[Collected data]
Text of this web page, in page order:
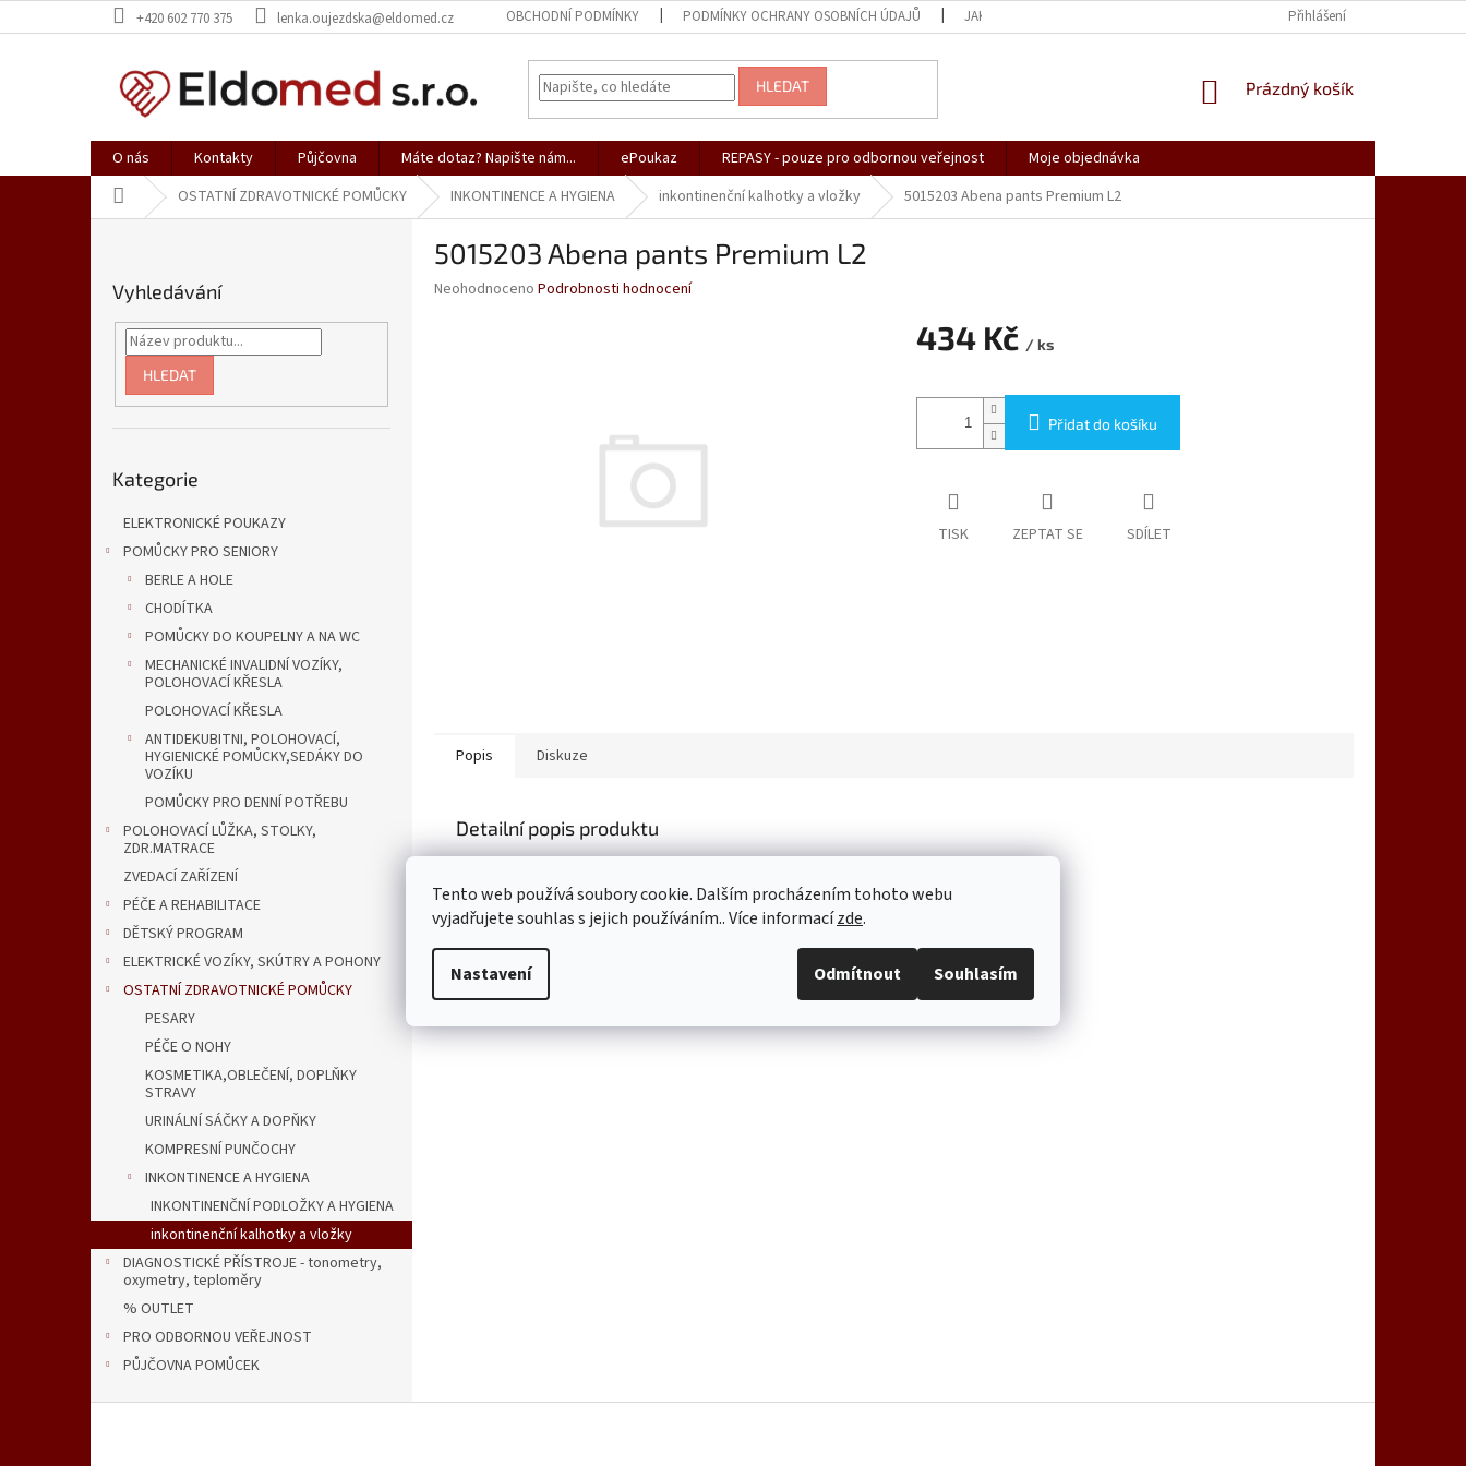
Tento web používá soubory cookie. Dalším procházením tohoto webu
vyjadřujete souhlas s jejich používáním.. Více informacízde.
Nastavení Odmítnout Souhlasím
na
+420 602 770 375 lenka.oujezdska@eldomed.cz OBCHODNÍ PODMÍNKY PODMÍNKY OCHRANY OSOBNÍCH ÚDAJŮ JAK NAKUPOVAT REKLAMACE, VRÁCENÍ ZBOŽÍ
Přihlášení
HLEDAT
NÁKUPNÍ
Prázdný košík
O nás Kontakty Půjčovna Máte dotaz? Napište nám... ePoukaz REPASY - pouze pro odbornou veřejnost
Moje objednávka
Domů OSTATNÍ ZDRAVOTNICKÉ POMŮCKY INKONTINENCE A HYGIENA inkontinenční kalhotky a vložky 5015203 Abena pants Premium L2
Vyhledávání
HLEDAT
kategorie
Kategorie
ELEKTRONICKÉ POUKAZY
POMŮCKY PRO SENIORY
BERLE A HOLE
CHODÍTKA
POMŮCKY DO KOUPELNY A NA WC
MECHANICKÉ INVALIDNÍ VOZÍKY,
POLOHOVACÍ KŘESLA
POLOHOVACÍ KŘESLA
ANTIDEKUBITNI, POLOHOVACÍ,
HYGIENICKÉ POMŮCKY,SEDÁKY DO
VOZÍKU
POMŮCKY PRO DENNÍ POTŘEBU
POLOHOVACÍ LŮŽKA, STOLKY,
ZDR.MATRACE
ZVEDACÍ ZAŘÍZENÍ
PÉČE A REHABILITACE
DĚTSKÝ PROGRAM
ELEKTRICKÉ VOZÍKY, SKÚTRY A POHONY
OSTATNÍ ZDRAVOTNICKÉ POMŮCKY
PESARY
PÉČE O NOHY
KOSMETIKA,OBLEČENÍ, DOPLŇKY
STRAVY
URINÁLNÍ SÁČKY A DOPŇKY
KOMPRESNÍ PUNČOCHY
INKONTINENCE A HYGIENA
INKONTINENČNÍ PODLOŽKY A HYGIENA
inkontinenční kalhotky a vložky
DIAGNOSTICKÉ PŘÍSTROJE - tonometry,
oxymetry, teploměry
% OUTLET
PRO ODBORNOU VEŘEJNOST
PŮJČOVNA POMŮCEK
5015203 Abena pants Premium L2
Průměrné
Neohodnoceno Podrobnosti hodnocení
434 Kč / ks
cena:
Přidat do košíku
TISK ZEPTAT SE SDÍLET
Popis Diskuze
Detailní popis produktu
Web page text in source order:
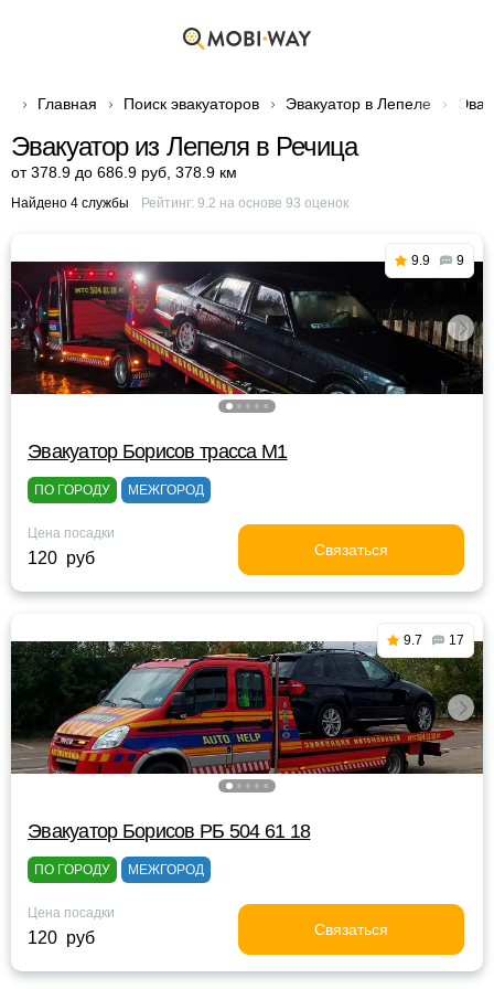
Главная Поиск эвакуаторов Эвакуатор в Лепеле
Эвакуатор из Лепеля в Речица
от 378.9 до 686.9 руб 378.9 км
Найдено 4 службы Рейтинг: 9.2 на основе 93 оценок
9.9 9
Эвакуатор Борисов трасса М1
ПО ГОРОДУ МЕЖГОРОД
Цена посадки
120 руб Связаться
9.7 17
Эвакуатор Борисов РБ 504 61 18
ПО ГОРОДУ МЕЖГОРОД
Цена посадки
120 руб Связаться
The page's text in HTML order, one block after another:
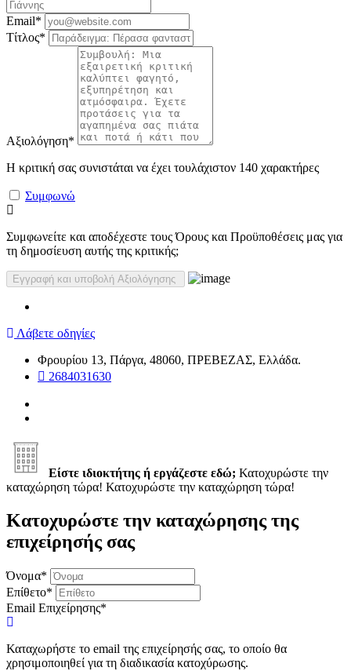
Email*
Τίτλος*
Αξιολόγηση*
Η κριτική σας συνιστάται να έχει τουλάχιστον 140 χαρακτήρες
Συμφωνώ
Συμφωνείτε και αποδέχεστε τους Όρους και Προϋποθέσεις μας για
τη δημοσίευση αυτής της κριτικής;
Λάβετε οδηγίες
Φρουρίου 13, Πάργα, 48060, ΠΡΕΒΕΖΑΣ, Ελλάδα.
2684031630
Είστε ιδιοκτήτης ή εργάζεστε εδώ; Κατοχυρώστε την
καταχώρηση τώρα! Κατοχυρώστε την καταχώρηση τώρα!
Κατοχυρώστε την καταχώρησης της
επιχείρησής σας
Όνομα*
Επίθετο*
Email Επιχείρησης*
Καταχωρήστε το email της επιχείρησής σας, το οποίο θα
χρησιμοποιηθεί για τη διαδικασία κατοχύρωσης.
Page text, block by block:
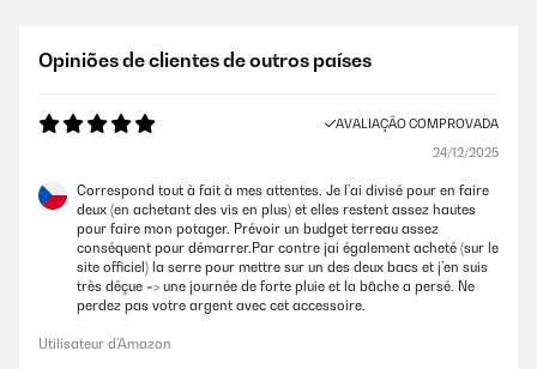
Opiniões de clientes de outros países
AVALIAÇÃO COMPROVADA
24/12/2025
Correspond tout à fait à mes attentes. Je l’ai divisé pour en faire
deux (en achetant des vis en plus) et elles restent assez hautes
pour faire mon potager. Prévoir un budget terreau assez
conséquent pour démarrer.Par contre jai également acheté (sur le
site officiel) la serre pour mettre sur un des deux bacs et j’en suis
très déçue => une journée de forte pluie et la bâche a persé. Ne
perdez pas votre argent avec cet accessoire.
Utilisateur d'Amazon

■ EXERCISE ■
The records above should be written out exactly, and the images dropped.

■ EXERCISE ANSWER ■
Text of this web page, in page order:
Tento web používá soubory cookie. Dalším procházením tohoto webu
vyjadřujete souhlas s jejich používáním.. Více informacízde.
Nastavení Odmítnout Souhlasím
na
+420 602 770 375 lenka.oujezdska@eldomed.cz OBCHODNÍ PODMÍNKY PODMÍNKY OCHRANY OSOBNÍCH ÚDAJŮ JAK NAKUPOVAT REKLAMACE, VRÁCENÍ ZBOŽÍ
Přihlášení
HLEDAT
NÁKUPNÍ
Prázdný košík
O nás Kontakty Půjčovna Máte dotaz? Napište nám... ePoukaz REPASY - pouze pro odbornou veřejnost
Moje objednávka
Domů OSTATNÍ ZDRAVOTNICKÉ POMŮCKY INKONTINENCE A HYGIENA inkontinenční kalhotky a vložky 5015203 Abena pants Premium L2
Vyhledávání
HLEDAT
kategorie
Kategorie
ELEKTRONICKÉ POUKAZY
POMŮCKY PRO SENIORY
BERLE A HOLE
CHODÍTKA
POMŮCKY DO KOUPELNY A NA WC
MECHANICKÉ INVALIDNÍ VOZÍKY,
POLOHOVACÍ KŘESLA
POLOHOVACÍ KŘESLA
ANTIDEKUBITNI, POLOHOVACÍ,
HYGIENICKÉ POMŮCKY,SEDÁKY DO
VOZÍKU
POMŮCKY PRO DENNÍ POTŘEBU
POLOHOVACÍ LŮŽKA, STOLKY,
ZDR.MATRACE
ZVEDACÍ ZAŘÍZENÍ
PÉČE A REHABILITACE
DĚTSKÝ PROGRAM
ELEKTRICKÉ VOZÍKY, SKÚTRY A POHONY
OSTATNÍ ZDRAVOTNICKÉ POMŮCKY
PESARY
PÉČE O NOHY
KOSMETIKA,OBLEČENÍ, DOPLŇKY
STRAVY
URINÁLNÍ SÁČKY A DOPŇKY
KOMPRESNÍ PUNČOCHY
INKONTINENCE A HYGIENA
INKONTINENČNÍ PODLOŽKY A HYGIENA
inkontinenční kalhotky a vložky
DIAGNOSTICKÉ PŘÍSTROJE - tonometry,
oxymetry, teploměry
% OUTLET
PRO ODBORNOU VEŘEJNOST
PŮJČOVNA POMŮCEK
5015203 Abena pants Premium L2
Průměrné
Neohodnoceno Podrobnosti hodnocení
434 Kč / ks
cena:
Přidat do košíku
TISK ZEPTAT SE SDÍLET
Popis Diskuze
Detailní popis produktu
Web page text in source order:
Главная Поиск эвакуаторов Эвакуатор в Лепеле
Эвакуатор из Лепеля в Речица
от 378.9 до 686.9 руб 378.9 км
Найдено 4 службы Рейтинг: 9.2 на основе 93 оценок
9.9 9
Эвакуатор Борисов трасса М1
ПО ГОРОДУ МЕЖГОРОД
Цена посадки
120 руб Связаться
9.7 17
Эвакуатор Борисов РБ 504 61 18
ПО ГОРОДУ МЕЖГОРОД
Цена посадки
120 руб Связаться
The page's text in HTML order, one block after another:
Email*
Τίτλος*
Αξιολόγηση*
Η κριτική σας συνιστάται να έχει τουλάχιστον 140 χαρακτήρες
Συμφωνώ
Συμφωνείτε και αποδέχεστε τους Όρους και Προϋποθέσεις μας για
τη δημοσίευση αυτής της κριτικής;
Λάβετε οδηγίες
Φρουρίου 13, Πάργα, 48060, ΠΡΕΒΕΖΑΣ, Ελλάδα.
2684031630
Είστε ιδιοκτήτης ή εργάζεστε εδώ; Κατοχυρώστε την
καταχώρηση τώρα! Κατοχυρώστε την καταχώρηση τώρα!
Κατοχυρώστε την καταχώρησης της
επιχείρησής σας
Όνομα*
Επίθετο*
Email Επιχείρησης*
Καταχωρήστε το email της επιχείρησής σας, το οποίο θα
χρησιμοποιηθεί για τη διαδικασία κατοχύρωσης.
Page text, block by block:
Opiniões de clientes de outros países
AVALIAÇÃO COMPROVADA
24/12/2025
Correspond tout à fait à mes attentes. Je l’ai divisé pour en faire
deux (en achetant des vis en plus) et elles restent assez hautes
pour faire mon potager. Prévoir un budget terreau assez
conséquent pour démarrer.Par contre jai également acheté (sur le
site officiel) la serre pour mettre sur un des deux bacs et j’en suis
très déçue => une journée de forte pluie et la bâche a persé. Ne
perdez pas votre argent avec cet accessoire.
Utilisateur d'Amazon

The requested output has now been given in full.